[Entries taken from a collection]
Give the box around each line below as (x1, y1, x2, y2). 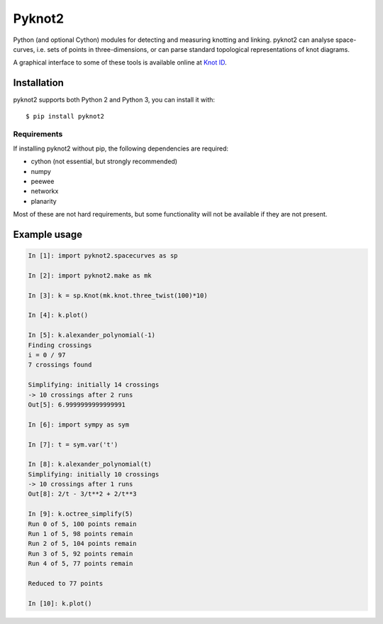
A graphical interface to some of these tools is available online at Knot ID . (13, 58, 227, 67)
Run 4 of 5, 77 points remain (28, 559, 133, 568)
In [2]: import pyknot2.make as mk (28, 271, 152, 280)
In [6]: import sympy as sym (28, 420, 130, 429)
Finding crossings (28, 341, 92, 349)
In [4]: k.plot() (28, 311, 89, 319)
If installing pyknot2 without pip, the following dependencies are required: (13, 144, 229, 153)
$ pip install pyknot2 (26, 112, 105, 120)

ACTIVITY =>
Give again, exactly, every line from the one holding "In [4]: k.plot() (28, 311, 89, 319)" to the last line of the data.

EXPECTED ANSWER =>
In [4]: k.plot() (28, 311, 89, 319)
If installing pyknot2 without pip, the following dependencies are required: (13, 144, 229, 153)
$ pip install pyknot2 (26, 112, 105, 120)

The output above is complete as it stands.